In a high wind storm in 1998, several sections of the exterior masonry wall were blown out, causing extensive damage but not affecting the structural integrity of the building. The areas affected consisted of the following locations: north wall of the 1904 building that fronts Wilkinson Street, south and partial west wall of the 1904 building, and partial east wall towards the south corner of the 1913 addition. These sections of walls were repaired with steel stud framing, gypsum board sheathing and exterior insulation finish system on the north wall and the east wall. The south and west walls were repaired with steel stud framing and vertical metal siding material. A single-story loading dock area on the east side of the 1913 addition was developed into a main entrance from Leavenworth Avenue as part of the damage repairs in 1998. As part of the recent rehabilitation, the north wall of the building facing Wilkinson Street was rebuilt in brick and windows similar to the originals were inserted. On the south corner of the 1913 portion of the building (a less prominent elevation) CMU faced with brick was used.
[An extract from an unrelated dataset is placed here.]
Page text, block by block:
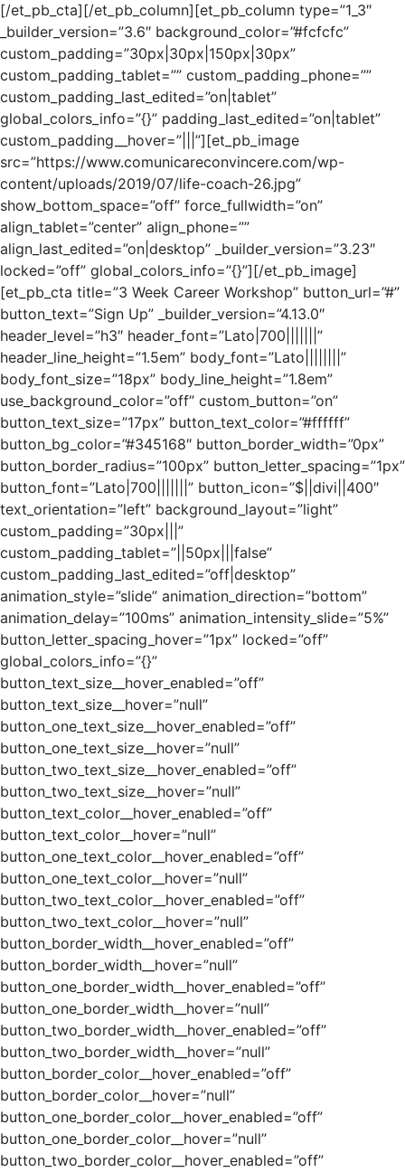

Despite the conversion of the Dietz Building to commercial and apartment spaces, many character-defining features of the original factory spaces have been preserved, allowing us to understand the construction and use of the building. These features include almost all of the wood framing members, many large, open undivided spaces, whether in apartments (where there are very few dividing walls or low partitions) or large furniture showrooms, all large factory-type windows (which were restored or replaced in kind), wood window trim, brick walls, wood floors, sliding factory doors etc.